The changes were agreed in July by Germany, Switzerland, Austria and various German-speaking European minorities. It had taken them decades to decide on the changes, which include Germanising foreign words, relaxing the use of commas, changing the German ' letter to ss, separating many composite words and moderating the use of the capital letter.
Around half the German children starting school began to learn the changes this term.
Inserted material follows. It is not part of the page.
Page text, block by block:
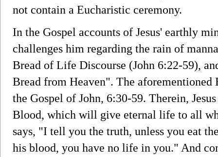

Rebellion started following the recent Frankfurt Book Fair, with Germany's literati signing a petition. The petition was the idea of a German teacher Friedrich Denk who started campaigning against "terror through orthography" following advice from his son, who had just read George Orwell's 1984. Critics joining the campaign include such heavyweights as Siegfried Lenz and Gunther Grass. Mr Lenz said: "Why are such changes necessary and who has a vested interest? Who has the right to regulate such changes?" Writer Hans Magnus Enzensberger, who has signed the petition said: "Shelley once said that writers were the real legal administrators of the language. I would not like to go that far, but I would rather trust someone who can write, than ministers and school book publishers who often cannot express themselves properly in their own language."
The main German dictionary publishers, Duden, has sold millions of the revised versions. "It's largest success in its post-war history," said a spokesman.
In contrast, the national association representing schoolbook publishers, estimated the corrections alone to 30,000 titles will cost them DM300 million (Pounds 125m). Michael Klett, head of Klett-Cotta educational publishing, accused the reformers of irresponsibility. Gottfried Honnefelder, of Deutsche Klassiker publishers, is also demanding that the reforms should be revoked.